• _Goal of the exercise_
Output only the lines of the entries that follow, starting at the one with "otimização e com" and running down to the one with "com um vetor", both included and unchanged.

(Extracted records Opens)

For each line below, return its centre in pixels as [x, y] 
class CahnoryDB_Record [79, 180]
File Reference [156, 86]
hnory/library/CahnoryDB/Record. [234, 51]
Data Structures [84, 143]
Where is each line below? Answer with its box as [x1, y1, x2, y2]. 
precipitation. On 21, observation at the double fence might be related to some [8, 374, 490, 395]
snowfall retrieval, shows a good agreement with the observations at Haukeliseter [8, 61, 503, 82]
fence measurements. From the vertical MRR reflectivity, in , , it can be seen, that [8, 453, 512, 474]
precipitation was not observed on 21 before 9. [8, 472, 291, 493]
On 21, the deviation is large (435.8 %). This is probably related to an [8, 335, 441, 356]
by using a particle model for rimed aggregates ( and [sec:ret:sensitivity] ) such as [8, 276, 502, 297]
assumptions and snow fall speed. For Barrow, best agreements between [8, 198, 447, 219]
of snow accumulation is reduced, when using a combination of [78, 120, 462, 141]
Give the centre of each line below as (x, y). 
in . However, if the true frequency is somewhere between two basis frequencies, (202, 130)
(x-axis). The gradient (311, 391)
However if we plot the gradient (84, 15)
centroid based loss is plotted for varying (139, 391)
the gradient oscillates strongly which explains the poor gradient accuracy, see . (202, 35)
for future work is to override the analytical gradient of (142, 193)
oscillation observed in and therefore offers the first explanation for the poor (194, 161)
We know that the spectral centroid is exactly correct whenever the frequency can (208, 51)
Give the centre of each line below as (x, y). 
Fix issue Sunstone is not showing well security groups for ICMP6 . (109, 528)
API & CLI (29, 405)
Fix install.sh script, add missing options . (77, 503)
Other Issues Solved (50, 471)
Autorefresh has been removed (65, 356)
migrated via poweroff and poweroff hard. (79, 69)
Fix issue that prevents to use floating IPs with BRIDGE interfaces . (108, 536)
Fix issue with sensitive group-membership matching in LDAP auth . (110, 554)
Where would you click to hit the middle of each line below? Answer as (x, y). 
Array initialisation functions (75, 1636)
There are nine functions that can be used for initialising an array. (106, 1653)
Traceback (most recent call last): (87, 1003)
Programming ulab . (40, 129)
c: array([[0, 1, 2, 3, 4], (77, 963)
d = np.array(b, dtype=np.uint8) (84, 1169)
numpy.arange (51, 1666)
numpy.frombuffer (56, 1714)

(Extracted records Closes)
(Extracted records Opens)

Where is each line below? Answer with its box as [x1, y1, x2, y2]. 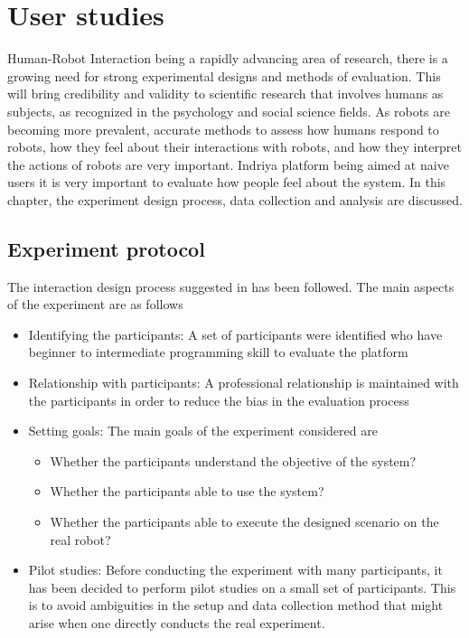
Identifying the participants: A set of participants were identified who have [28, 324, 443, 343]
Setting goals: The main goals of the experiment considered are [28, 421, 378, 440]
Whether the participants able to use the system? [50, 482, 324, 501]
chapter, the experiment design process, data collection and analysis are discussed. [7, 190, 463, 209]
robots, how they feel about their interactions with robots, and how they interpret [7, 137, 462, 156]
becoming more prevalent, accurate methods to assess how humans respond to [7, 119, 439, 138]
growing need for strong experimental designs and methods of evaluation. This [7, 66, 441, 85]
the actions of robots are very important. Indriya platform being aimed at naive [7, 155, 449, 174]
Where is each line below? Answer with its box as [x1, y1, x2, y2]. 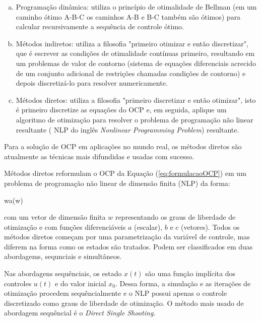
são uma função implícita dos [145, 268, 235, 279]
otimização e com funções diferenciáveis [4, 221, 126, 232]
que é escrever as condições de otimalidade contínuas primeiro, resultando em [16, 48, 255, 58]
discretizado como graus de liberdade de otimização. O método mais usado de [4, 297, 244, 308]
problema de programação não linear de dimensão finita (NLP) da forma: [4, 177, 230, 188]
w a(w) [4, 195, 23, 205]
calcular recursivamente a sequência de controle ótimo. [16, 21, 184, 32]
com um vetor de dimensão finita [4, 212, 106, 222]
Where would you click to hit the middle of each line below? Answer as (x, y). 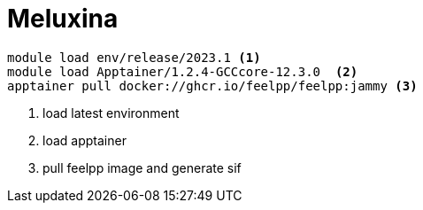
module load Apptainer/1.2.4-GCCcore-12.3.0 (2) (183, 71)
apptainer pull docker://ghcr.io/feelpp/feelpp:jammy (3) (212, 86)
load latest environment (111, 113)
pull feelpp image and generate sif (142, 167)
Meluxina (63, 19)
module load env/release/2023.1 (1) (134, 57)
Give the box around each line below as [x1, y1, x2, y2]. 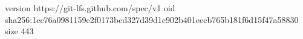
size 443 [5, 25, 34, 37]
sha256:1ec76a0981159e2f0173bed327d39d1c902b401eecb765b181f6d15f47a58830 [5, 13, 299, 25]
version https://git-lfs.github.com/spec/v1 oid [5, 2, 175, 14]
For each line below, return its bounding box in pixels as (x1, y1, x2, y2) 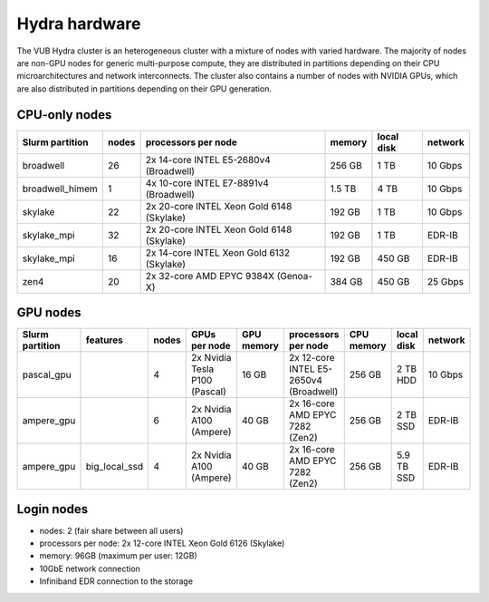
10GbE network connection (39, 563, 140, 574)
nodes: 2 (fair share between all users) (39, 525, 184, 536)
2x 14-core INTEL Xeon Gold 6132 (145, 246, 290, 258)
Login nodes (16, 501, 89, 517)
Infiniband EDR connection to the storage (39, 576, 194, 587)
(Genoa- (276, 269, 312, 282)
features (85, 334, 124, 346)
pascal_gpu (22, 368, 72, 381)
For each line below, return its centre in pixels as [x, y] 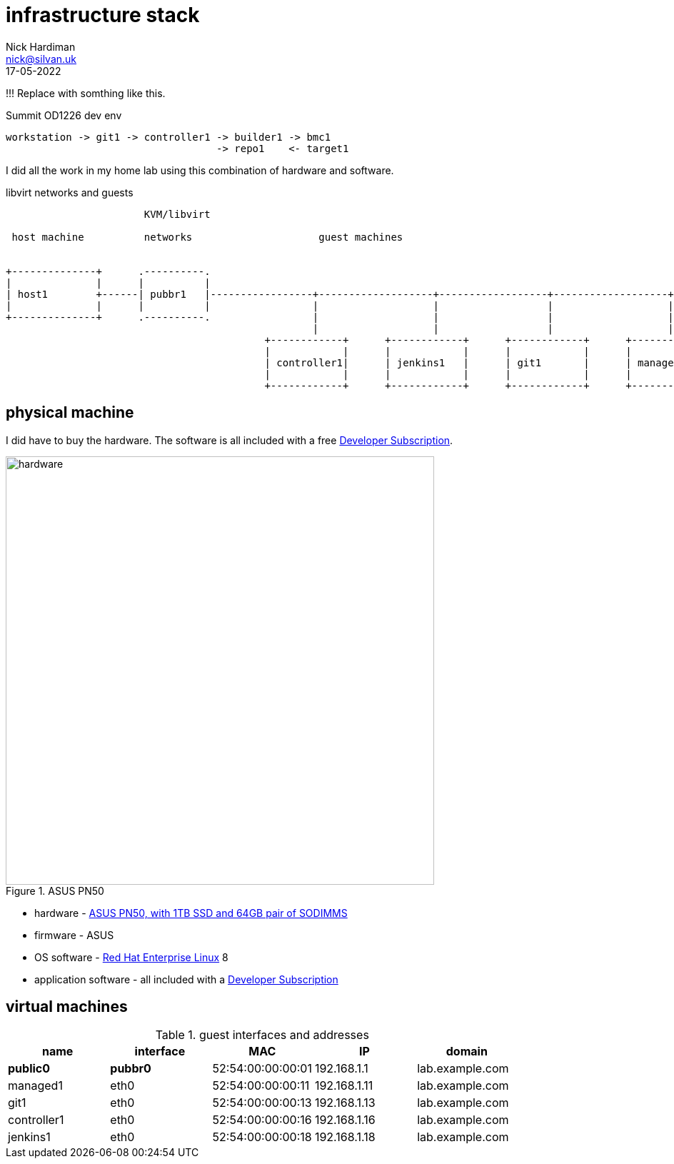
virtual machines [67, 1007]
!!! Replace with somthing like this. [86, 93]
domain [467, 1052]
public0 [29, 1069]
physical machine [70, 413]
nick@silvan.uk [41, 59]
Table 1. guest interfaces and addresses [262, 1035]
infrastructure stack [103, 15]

(Extracted records Closes)

• _Result for this exercise_
otimização e com funções diferenciáveis [4, 221, 126, 232]
que é escrever as condições de otimalidade contínuas primeiro, resultando em [16, 48, 255, 58]
discretizado como graus de liberdade de otimização. O método mais usado de [4, 297, 244, 308]
problema de programação não linear de dimensão finita (NLP) da forma: [4, 177, 230, 188]
w a(w) [4, 195, 23, 205]
calcular recursivamente a sequência de controle ótimo. [16, 21, 184, 32]
com um vetor de dimensão finita [4, 212, 106, 222]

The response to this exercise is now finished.